(Collection entries)
BEGIN
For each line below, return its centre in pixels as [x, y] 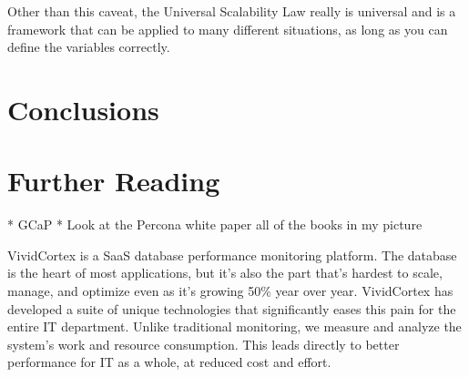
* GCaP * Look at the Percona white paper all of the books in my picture [215, 224]
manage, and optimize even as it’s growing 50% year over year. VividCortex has [230, 291]
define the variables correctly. [89, 47]
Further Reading [114, 181]
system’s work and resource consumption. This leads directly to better [204, 344]
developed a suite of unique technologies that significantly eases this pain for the [232, 308]
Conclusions [83, 109]
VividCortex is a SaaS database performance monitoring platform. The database [232, 255]
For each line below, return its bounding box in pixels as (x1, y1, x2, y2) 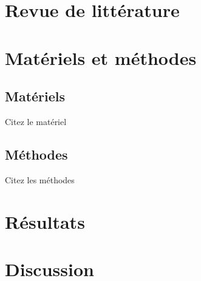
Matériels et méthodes (5, 45, 197, 70)
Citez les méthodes (5, 173, 75, 186)
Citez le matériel (5, 115, 67, 127)
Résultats (5, 209, 85, 234)
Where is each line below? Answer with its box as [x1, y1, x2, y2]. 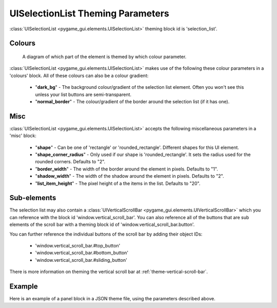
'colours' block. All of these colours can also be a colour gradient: [9, 72, 149, 79]
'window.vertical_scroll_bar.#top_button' [35, 243, 121, 249]
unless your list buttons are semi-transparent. [35, 91, 132, 98]
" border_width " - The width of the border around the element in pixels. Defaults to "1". [35, 166, 218, 172]
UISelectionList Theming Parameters [9, 8, 169, 19]
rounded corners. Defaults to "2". [35, 159, 106, 165]
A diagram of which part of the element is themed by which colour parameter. [22, 53, 187, 60]
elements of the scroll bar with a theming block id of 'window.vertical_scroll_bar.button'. [9, 221, 195, 228]
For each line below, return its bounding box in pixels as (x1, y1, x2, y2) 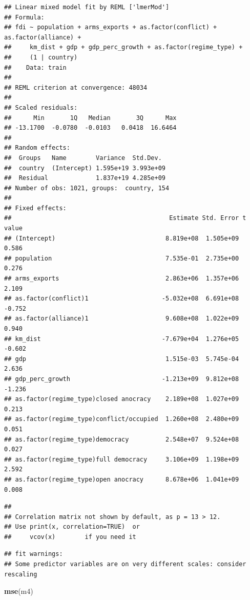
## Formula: (4, 13, 45, 21)
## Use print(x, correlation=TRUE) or (4, 523, 140, 531)
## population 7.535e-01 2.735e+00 (4, 254, 239, 262)
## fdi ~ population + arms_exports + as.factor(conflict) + (4, 24, 217, 31)
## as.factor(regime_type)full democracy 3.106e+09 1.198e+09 (4, 455, 239, 463)
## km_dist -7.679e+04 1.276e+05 (4, 335, 239, 343)
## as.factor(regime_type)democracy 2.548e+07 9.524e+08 (4, 435, 239, 443)
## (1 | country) (4, 53, 78, 61)
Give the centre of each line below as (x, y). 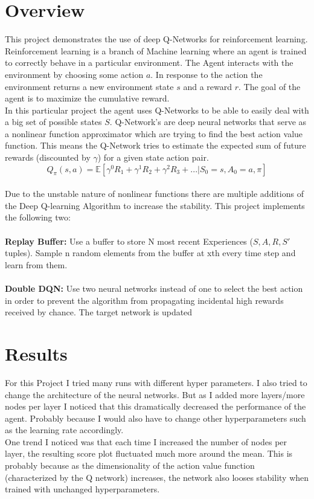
END
_The task_
Restate, word for word, each line from the line containing "A diagram of" through the end of the entries above; the pictures are not part of the copy.

_Result below_
A diagram of which part of the element is themed by which colour parameter. [22, 53, 187, 60]
elements of the scroll bar with a theming block id of 'window.vertical_scroll_bar.button'. [9, 221, 195, 228]
For each line below, return its bounding box in pixels as (x1, y1, x2, y2) 
## Formula: (4, 13, 45, 21)
## Use print(x, correlation=TRUE) or (4, 523, 140, 531)
## population 7.535e-01 2.735e+00 (4, 254, 239, 262)
## fdi ~ population + arms_exports + as.factor(conflict) + (4, 24, 217, 31)
## as.factor(regime_type)full democracy 3.106e+09 1.198e+09 (4, 455, 239, 463)
## km_dist -7.679e+04 1.276e+05 (4, 335, 239, 343)
## as.factor(regime_type)democracy 2.548e+07 9.524e+08 (4, 435, 239, 443)
## (1 | country) (4, 53, 78, 61)
Give the centre of each line below as (x, y). 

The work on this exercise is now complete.